Mientras tanto, en el despacho del director, Torcuato tenía la oreja derecha al rojo vivo y se miraba las rodillas sin ser capaz de levantar la vista. Sor Mateo aguardaba de pie tras él, no se había despegado de allí desde que entraron al despacho y le ponía nervioso tenerla a su espalda sin poder ver su rostro. El chico se recriminaba su actitud. Quería pasar desapercibido en aquel manicomio y hacía justo lo contrario, llamar la atención, pero ¿y aquel monstruo? ¿Estaba volviéndose loco de verdad? ¿De dónde había salido? Sor Mateo quizá sabría algo, pero no le había dirigido la palabra desde que entraron y le ordenó que se sentara.

Apolo Sánchez se sentó en su trono y entrelazó sus manos.

—Emilio Torcuato, mírame. —El tono del director era firme. Pero él tenía anclada la barbilla en el pecho—. ¡Que me mires te he dicho! —gritó entonces dando un puñetazo sobre su mesa. Aquello surtió efecto—. Bien. Creía que teníamos un trato, que serías un buen paciente, y lo has incumplido. ¿Me equivoco?

¿Debía decir lo que había visto? ¿Qué había visto exactamente? ¿Y si se estuviera comportando como un niño de teta y aquello tenía una explicación lógica y razonable como las que solían dar los adultos? Aún así, ya era demasiado tarde, tenía que dar cuentas de lo sucedido y no se le ocurría nada mejor que decir la verdad.

—Señor director —comenzó—, había… había un… ¡un monstruo en el pabellón! Estaba durmiendo, me despertó, y gemía a mi lado. Yo… abrí los ojos y le vi allí, justo delante de mí. Era gigantesco, deforme, y andaba como si…

—¿Cuántos años tienes? —preguntó Apolo con tono inquisitivo, cortándole en seco.

—Doce, señor —contestó automáticamente.

La puerta se abrió a sus espaldas y entró Carlos, se apoyó en el marco y guardó silencio. Torcuato se giró rápidamente para mirarle buscando ayuda pero sor Mateo le agarró de los hombros para que mirase al frente. Estaba solo.

—Doce años… —prosiguió el director—, y con doce años me estás diciendo que aún crees en monstruos, ¿es así? Que todo el destrozo del pabellón que acabo de ver y que nos costará un dinero del que no disponemos ha sido porque tú has creído ver a un… monstruo.

—Señor director, creo que Torcuato se refiere a que ha visto a Palo cuando…

Apolo volvió a golpear la mesa, cerró los ojos y resopló buscando una paciencia de la que quizá no gozaba en aquellos momentos. Después volvió a mirar a Torcuato a los ojos, y el niño vio una ira desmesurada pero contenida.

—Carlos, estás cogiendo la fea costumbre de interrumpir conversaciones ajenas, y eso no me gusta nada —dijo articulando bien cada palabra—. Estoy hablando con un paciente, con UN-PA-CIEN-TE, Carlos, ¿comprendes lo que te quiero decir?

—Señor, yo solo informaba de que… —Carlos recibió la fulminante mirada del director y de sor Mateo y decidió que ya había hablado demasiado por aquella noche.

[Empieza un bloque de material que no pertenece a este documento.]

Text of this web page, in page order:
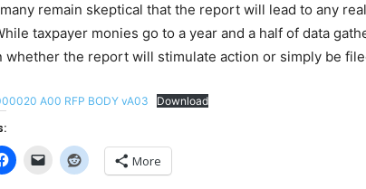
remain skeptical that the report will lead to any
taxpayer monies go to a year and a half of data
whether the report will stimulate action or simply be
A00 RFP BODY vA03 Download
More
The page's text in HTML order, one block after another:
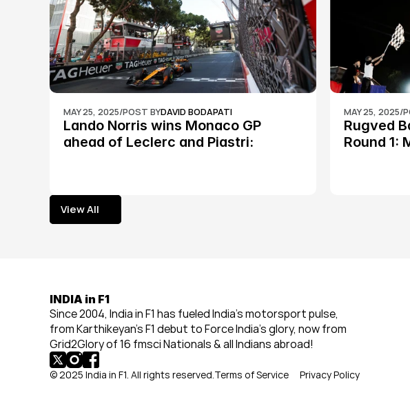
MAY 25, 2025/POST BYDAVID BODAPATI
Lando Norris wins Monaco GP
ahead of Leclerc and Piastri:
MAY 25, 2025/
Rugved
Round 1:
View All
View All
INDIA in F1
Since 2004, India in F1 has fueled India’s motorsport pulse,
from Karthikeyan’s F1 debut to Force India’s glory, now from
Grid2Glory of 16 fmsci Nationals & all Indians abroad!
© 2025 India in F1. All rights reserved.Terms of Service Privacy Policy
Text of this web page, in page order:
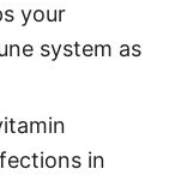
your
system as
in
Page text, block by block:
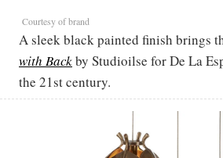
Courtesy of brand
A sleek black painted finish brings
with Backby Studioilse for De La
the 21st century.
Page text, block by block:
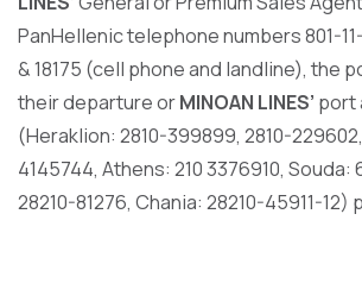
PanHellenic telephone numbers 801-
& 18175 (cell phone and landline), the
their departure orMINOAN LINES’ port
(Heraklion: 2810-399899, 2810-
4145744, Athens: 210 3376910, Souda:
28210-81276, Chania: 28210-45911-

Apolo Sánchez se levantó de su asiento con brusquedad. Quería acabar con aquello de una vez y volverse a la cama.

—Llévatelo a la celda dos de aislamiento, allí estará cuatro días sin salir para nada —abrió la puerta para salir del despacho—. No habrá patio tampoco, y que coma solo pan y agua, ¿me entiendes? Quiero que nuestro paciente recapacite tranquilamente sobre la existencia de los monstruos.